Be guided by Terry777 or RMK on this because they have experience with SA IGH. I doubt the SA 3 speed will hold up for very long with the Bafang Ultra and you may find yourself stranded while hunting. From reading about that IGH, you must consider the dropout size. The MD1000 is 200mm while the SA is suited for 170mm dropouts. You must also consider (speaking under correction, but I think I read also) the rotor (brake) whether 4 hole as oppose to 6 hole attachment and the size 180mm against 203mm on the MD1000. In other words, you may not get back the same braking system set up in the rear of the MD1000. Sounds like a lot of alteration.

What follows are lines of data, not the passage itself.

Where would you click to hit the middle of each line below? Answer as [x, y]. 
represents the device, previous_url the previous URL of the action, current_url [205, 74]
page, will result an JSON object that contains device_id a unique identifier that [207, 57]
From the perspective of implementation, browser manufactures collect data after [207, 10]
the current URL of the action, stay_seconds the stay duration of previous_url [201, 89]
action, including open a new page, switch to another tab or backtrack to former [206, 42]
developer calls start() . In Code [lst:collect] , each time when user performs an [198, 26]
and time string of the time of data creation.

Luckily, Sturmey Archer built and is selling a 3-speed IGH that is specially designed for fat bikes called the SX-RK3 (their website information page is here) which fits perfectly in 170mm rear dropouts and only weighs in at 1400g without the cog or shifting mechanism.
 
I'll chime in here once. As for the Kindernay, this video is very instructive. I don't see ever using the cage swapping feature and don't like the two shifter setup of the Kindernay. At that cost, and considering Rohloff's maturity as a very reliable IGH, it seems the better value and a safer choice. As indicated in the Kindernay vid, shifting underpower and/or under load can and likely will cause damage to the gears. This is true for the Rohloff as well but after months of careful riding with the SA IGH, I had developed good riding habits that makes riding with the Rohloff trouble free. It provides incredibly fast, effortless and reliable shifting but I'm very careful to NOT shift under load.

So after riding my R&M Delite GX with the Rohloff E14 IGH (chain drive version) for 2 months and 800 miles this shifter is fantastic and is light years ahead of the seriously inappropriate Sturmey Archer gear set for ebike use. The non electric version that will be on the MD 1000 will be different and I can't comment how that will work out. I do know that the SRAM/Chain version of the MD 1000 is a solid performer and is vastly superior to the SA IGH version.
 
Quick update on the MD1000 with rohloff xl 500/14... It's great! She climbs anything on gear 1 with throttle only and goes a-lot faster on gear 14. Another plus is I get nearly double the battery range now. Mind you I am riding this in single track trails in san clemente, as well as the beach sand.... so putting it through it's paces and she's holding up just fine about 200 miles in now.
 
I finally found were to get the cable with the right connector for the taillight, if you're interested it's at greenbikekit, it turns out they're quite well equipped in parts for the G510.
For those who may not know it by opening the the panel where the wiring is located there are two blue connectors, one is already connected to the headlight and the other one is for the taillight and you'll need an extension cable long enough to connect it. You can always remove the blue connector and extend the wires yourself but that wouldn't be as clean as a job.
Hi J3on, are you going to be adding a rear light to your bike? Have you tried it yet and can you share the procedure if you try it?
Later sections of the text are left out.